第11章

更新时间:2026-07-09 20:32:35  |  所属小说:四合院:开局暴打傻柱,全院惊呆

那女人……什么做不出来?轧钢厂里谁不知道,她为了拴住傻柱,整散些不清不楚的话,弄得傻柱到现在都说不上亲。

我可不想惹一身腥。”

他说得直白,因为知道眼前这人心思简单,藏不住事。

娄晓娥怔了怔,眼睛微微睁大:“真有这么……厉害?”

“你才搬来,许多事看不明白。”

徐卫健语气缓了些,像在提醒,“这院子里的水,深着呢。

往后多留个神,总没错。”

娄晓娥似懂非懂地点了点头,脑子里却空茫茫的,那些话像石子投进深潭,只漾开几圈模糊的涟漪。

她愣了一会儿,才轻声说:“我还是……不太敢信。”

“子久了,自然就清楚了。”

徐卫健不再多说,转身拿起搭在椅背上的外套,“走吧,先吃饭。”

饭菜的香气从隔壁门缝里渗出来。

娄晓娥摆好碗筷,许大茂已经坐在桌边,手里捏着个小酒盅。

见徐卫健进来,他抬了抬下巴:“坐。

今儿可得喝两盅。”

酒过三巡,许大茂的话渐渐密了,从厂里车间扯到院角闲话,脸红得像抹了猪血。

徐卫健只偶尔应两声,多半时间听着。

娄晓娥安静地盛汤、添菜,灯光照着她低垂的侧脸,柔和得像一层纱。

许大茂忽然举起杯子,舌头有点打结:“卫健,哥跟你说……那秦淮茹,你、你少沾!那是个……祸水!”

徐卫健没接话,只看着对方仰头 灌下去,喉结剧烈地滚动。

许大茂放下杯子,眼神已经散了,身子晃了晃,忽然一头栽在桌沿上,不动了。

鼾声很快响起来。

娄晓娥放下筷子,轻轻推了推丈夫的肩膀:“大茂?回屋睡吧。

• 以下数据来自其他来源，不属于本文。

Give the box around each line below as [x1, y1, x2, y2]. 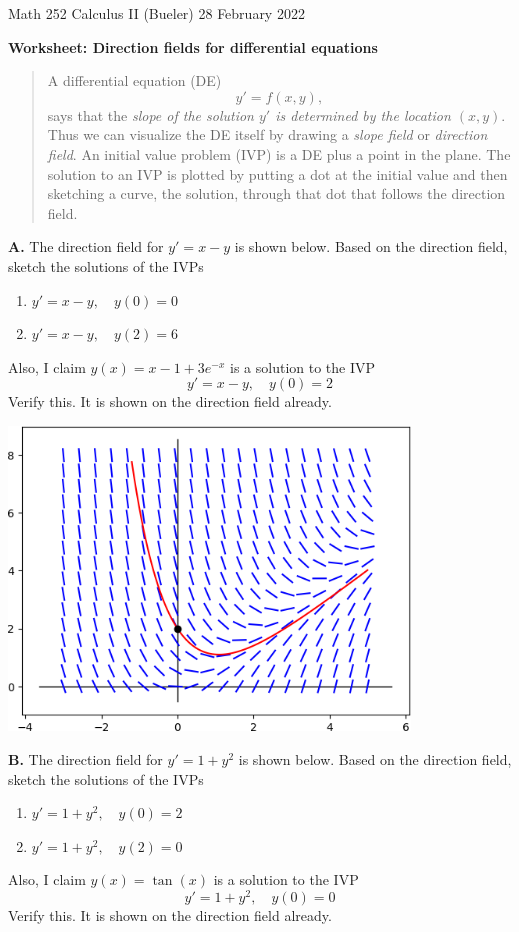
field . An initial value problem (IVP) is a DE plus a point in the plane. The [47, 143, 511, 164]
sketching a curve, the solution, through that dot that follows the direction [47, 183, 506, 204]
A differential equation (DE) [47, 70, 222, 91]
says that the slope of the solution [47, 104, 254, 125]
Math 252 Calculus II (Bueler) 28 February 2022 [8, 3, 305, 23]
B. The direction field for [8, 749, 163, 770]
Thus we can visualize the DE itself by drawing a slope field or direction [47, 124, 488, 145]
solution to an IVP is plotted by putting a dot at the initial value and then [47, 163, 508, 184]
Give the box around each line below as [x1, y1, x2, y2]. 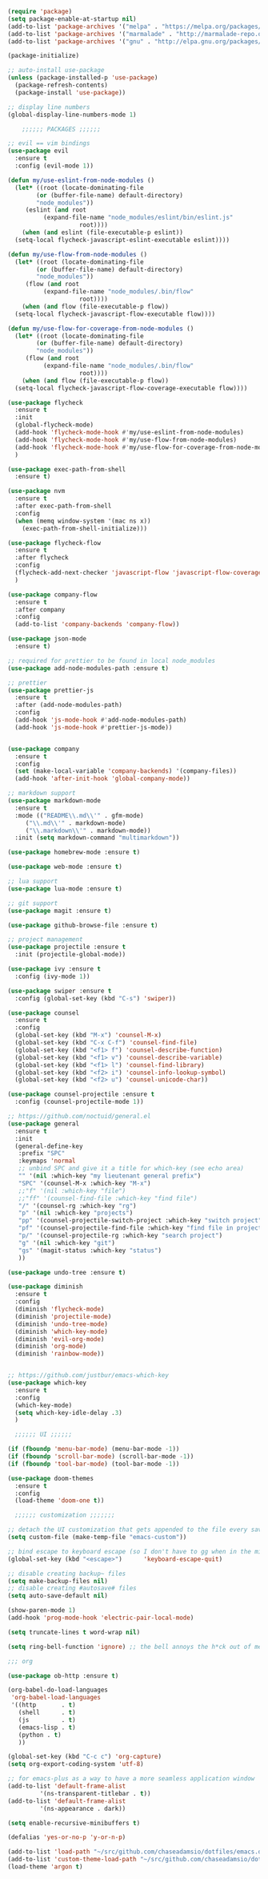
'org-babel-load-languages [10, 1694, 102, 1702]
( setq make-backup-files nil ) [7, 1577, 109, 1585]
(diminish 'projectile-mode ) [14, 1312, 112, 1320]
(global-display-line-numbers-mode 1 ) [7, 111, 137, 119]
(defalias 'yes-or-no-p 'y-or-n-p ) [7, 1833, 126, 1841]
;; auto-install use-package [7, 67, 105, 75]
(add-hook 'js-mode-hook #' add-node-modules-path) [14, 716, 187, 724]
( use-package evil [7, 147, 69, 156]
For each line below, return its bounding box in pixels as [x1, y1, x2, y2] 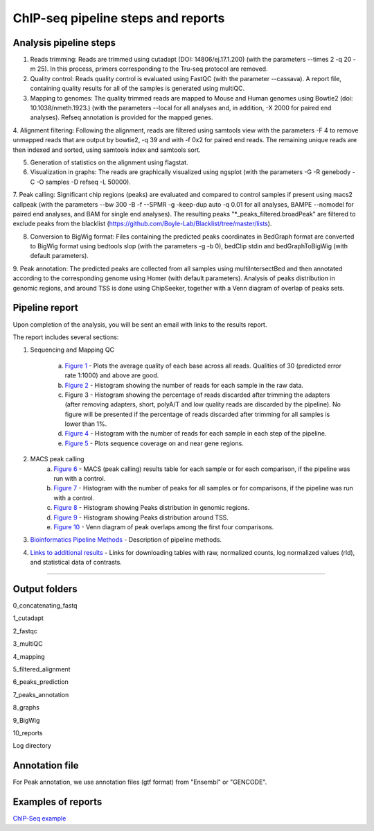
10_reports [12, 728, 43, 737]
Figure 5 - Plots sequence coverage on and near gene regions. [64, 439, 244, 447]
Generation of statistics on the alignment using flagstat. [30, 158, 188, 166]
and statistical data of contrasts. [30, 558, 123, 567]
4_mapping [12, 652, 45, 660]
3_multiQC [12, 640, 43, 648]
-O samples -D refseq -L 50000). [36, 178, 131, 186]
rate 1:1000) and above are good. [64, 371, 159, 379]
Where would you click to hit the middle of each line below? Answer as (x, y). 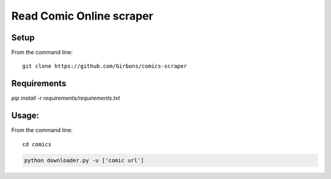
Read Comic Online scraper (82, 16)
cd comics (37, 144)
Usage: (25, 116)
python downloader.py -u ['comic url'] (84, 160)
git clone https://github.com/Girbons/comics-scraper (105, 66)
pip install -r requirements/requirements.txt (66, 98)
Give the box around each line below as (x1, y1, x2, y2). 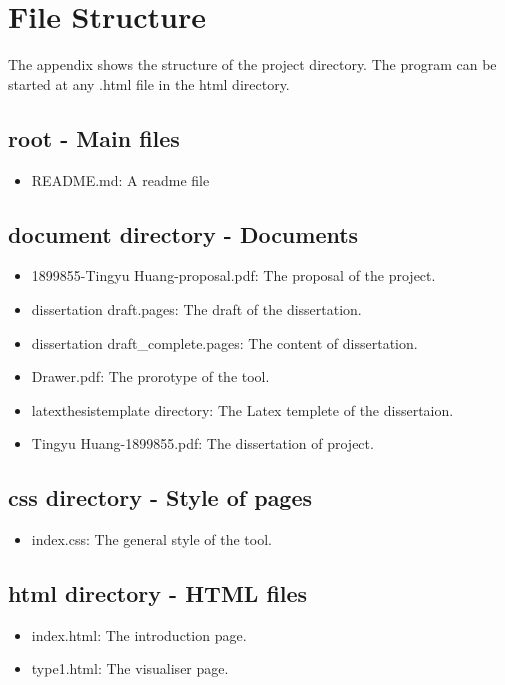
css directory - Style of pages (8, 482, 313, 513)
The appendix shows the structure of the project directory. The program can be (8, 54, 497, 75)
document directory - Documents (8, 218, 359, 249)
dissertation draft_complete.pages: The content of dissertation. (31, 332, 418, 353)
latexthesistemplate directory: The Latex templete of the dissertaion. (31, 399, 454, 420)
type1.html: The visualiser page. (31, 658, 229, 679)
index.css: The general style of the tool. (31, 529, 272, 550)
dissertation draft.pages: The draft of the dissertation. (31, 298, 362, 319)
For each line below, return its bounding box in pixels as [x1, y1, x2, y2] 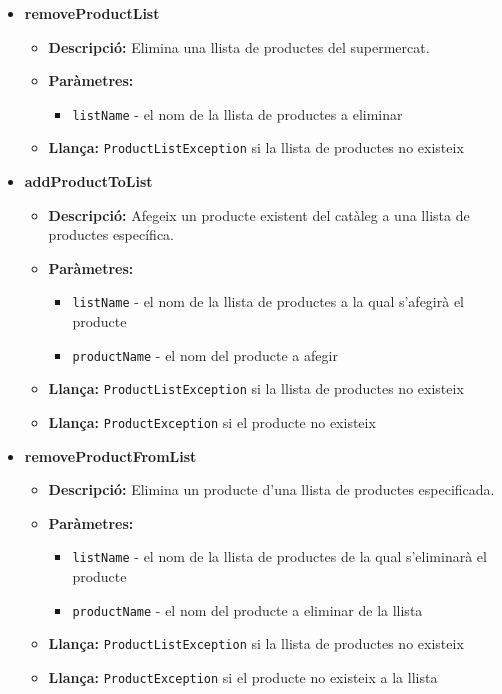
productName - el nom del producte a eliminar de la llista [72, 599, 423, 620]
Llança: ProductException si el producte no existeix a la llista [48, 667, 438, 688]
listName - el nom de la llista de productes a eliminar [72, 103, 403, 124]
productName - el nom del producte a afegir [72, 344, 338, 365]
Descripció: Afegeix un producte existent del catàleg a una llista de [48, 204, 470, 225]
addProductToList [24, 171, 153, 192]
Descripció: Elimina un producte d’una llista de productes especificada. [48, 479, 495, 500]
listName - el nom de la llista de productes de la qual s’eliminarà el [72, 546, 487, 567]
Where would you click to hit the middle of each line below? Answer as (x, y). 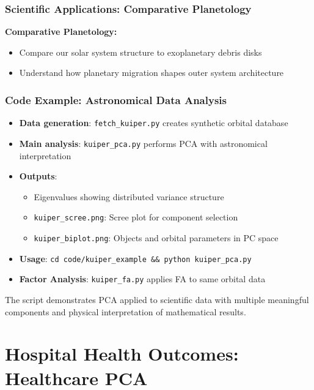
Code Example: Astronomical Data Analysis (116, 99)
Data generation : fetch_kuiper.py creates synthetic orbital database (154, 123)
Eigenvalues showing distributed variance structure (129, 196)
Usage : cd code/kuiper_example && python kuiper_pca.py (135, 258)
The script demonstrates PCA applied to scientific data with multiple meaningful (157, 299)
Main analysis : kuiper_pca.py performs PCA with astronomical (143, 143)
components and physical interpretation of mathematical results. (126, 311)
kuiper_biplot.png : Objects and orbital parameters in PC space (156, 237)
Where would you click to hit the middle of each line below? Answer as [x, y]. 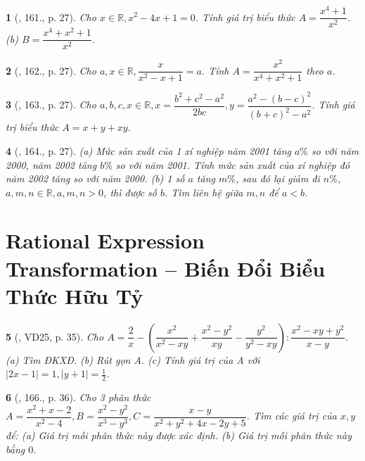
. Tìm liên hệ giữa [204, 192]
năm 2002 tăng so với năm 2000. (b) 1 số [95, 178]
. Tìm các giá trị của [292, 416]
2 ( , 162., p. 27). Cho [51, 70]
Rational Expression [105, 240]
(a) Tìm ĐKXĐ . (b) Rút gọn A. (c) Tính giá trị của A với [133, 359]
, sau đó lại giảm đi [277, 178]
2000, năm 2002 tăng [51, 164]
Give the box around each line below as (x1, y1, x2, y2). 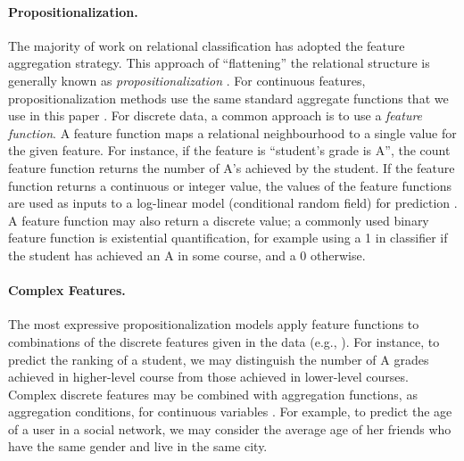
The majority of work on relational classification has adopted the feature (8, 36, 405, 54)
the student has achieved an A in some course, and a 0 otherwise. (8, 245, 366, 264)
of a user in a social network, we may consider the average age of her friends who (8, 419, 452, 438)
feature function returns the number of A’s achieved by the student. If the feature (8, 158, 455, 177)
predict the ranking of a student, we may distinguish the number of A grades (8, 350, 429, 368)
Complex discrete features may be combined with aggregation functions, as (8, 384, 418, 403)
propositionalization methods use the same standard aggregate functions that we (8, 88, 449, 107)
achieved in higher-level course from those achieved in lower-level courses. (8, 367, 409, 386)
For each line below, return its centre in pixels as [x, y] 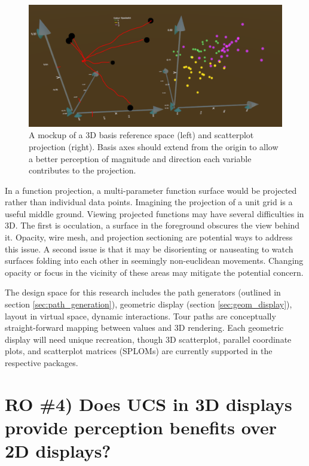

”

回应她的只有更沉的鼾声。

徐卫健站起身:“我帮你扶他进去。”

两人一左一右架起许大茂沉重的胳膊,挪进里屋。

床板发出吱呀一声响。

娄晓娥拉过被子,转身时对上徐卫健的目光,她匆匆别开眼,低声说:“麻烦你了。”

“没事。”

徐卫健退到门边,“碗筷我明天过来收拾。”

他带上门,把满屋的酒气和鼾声关在身后。

走廊里很暗,只有尽头窗棂透进一点稀薄的天光。

他站了片刻,听见自己屋里还没散尽的、方才搬动家具留下的灰尘气味。

娄晓娥只是轻轻颔首,没再言语。

徐卫健那番话,她其实并未真正往心里去。

像她这样出身的人,自小被家庭庇护得严实,对于底层那些晦暗的角落,她缺乏切身的体会。

徐卫健说得又含糊,她自然听不进去几分。

这情形,徐卫健心里明镜似的。

但他不急,有些事不必非得此刻摊开。

“你一个男人家,有什么地方需要我搭把手的?”

娄晓娥的声音又响起来,眼眸里漾开一点亮,“跟你娄姐不用见外,能顺手做的,一会儿就替你做了。”

她顿了顿,视线落在徐卫健脸上:“你说呢?”

即便没有许大茂的嘱咐,她也乐意帮徐卫健。

如今更有了由头,她反倒怕对方不肯开口。

徐卫健确实愣了一下。

他没料到娄晓娥会主动提这个。

需要帮忙的事当然有,可他原本没打算劳动她。

此刻听她这么说,他迟疑着开口:“这……合适么?许大哥会不会不高兴?”

“不妨事。”

娄晓娥笑了,“正是他让我来的。”

徐卫健一时语塞。

他真没想到许大茂会来这一出。

但转念一想,又觉得合乎那人的性子。

许大茂就是这样的人——自己在和傻柱的冲突里占了上风,在轧钢厂又有些分量,他想靠过来,倒也不难理解。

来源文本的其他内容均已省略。